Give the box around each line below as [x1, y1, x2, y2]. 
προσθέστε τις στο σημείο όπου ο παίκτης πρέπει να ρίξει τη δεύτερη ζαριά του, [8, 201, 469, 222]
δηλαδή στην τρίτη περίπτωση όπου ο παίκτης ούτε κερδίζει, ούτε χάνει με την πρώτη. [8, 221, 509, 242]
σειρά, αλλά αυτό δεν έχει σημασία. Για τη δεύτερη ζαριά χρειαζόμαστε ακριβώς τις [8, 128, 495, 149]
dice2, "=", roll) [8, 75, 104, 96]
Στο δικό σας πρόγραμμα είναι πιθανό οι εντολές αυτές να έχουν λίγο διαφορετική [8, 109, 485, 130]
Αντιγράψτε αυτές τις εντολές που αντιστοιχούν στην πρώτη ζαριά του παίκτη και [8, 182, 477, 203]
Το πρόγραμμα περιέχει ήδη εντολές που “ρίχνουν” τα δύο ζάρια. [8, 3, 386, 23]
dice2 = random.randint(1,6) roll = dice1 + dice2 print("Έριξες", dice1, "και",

§ **What is expected**: Can you give every line above again, exactly as written?

§ **Result of the exercise**:
Give the box around each line below as [x1, y1, x2, y2]. 
προσθέστε τις στο σημείο όπου ο παίκτης πρέπει να ρίξει τη δεύτερη ζαριά του, [8, 201, 469, 222]
δηλαδή στην τρίτη περίπτωση όπου ο παίκτης ούτε κερδίζει, ούτε χάνει με την πρώτη. [8, 221, 509, 242]
σειρά, αλλά αυτό δεν έχει σημασία. Για τη δεύτερη ζαριά χρειαζόμαστε ακριβώς τις [8, 128, 495, 149]
dice2, "=", roll) [8, 75, 104, 96]
Στο δικό σας πρόγραμμα είναι πιθανό οι εντολές αυτές να έχουν λίγο διαφορετική [8, 109, 485, 130]
Αντιγράψτε αυτές τις εντολές που αντιστοιχούν στην πρώτη ζαριά του παίκτη και [8, 182, 477, 203]
Το πρόγραμμα περιέχει ήδη εντολές που “ρίχνουν” τα δύο ζάρια. [8, 3, 386, 23]
dice2 = random.randint(1,6) roll = dice1 + dice2 print("Έριξες", dice1, "και",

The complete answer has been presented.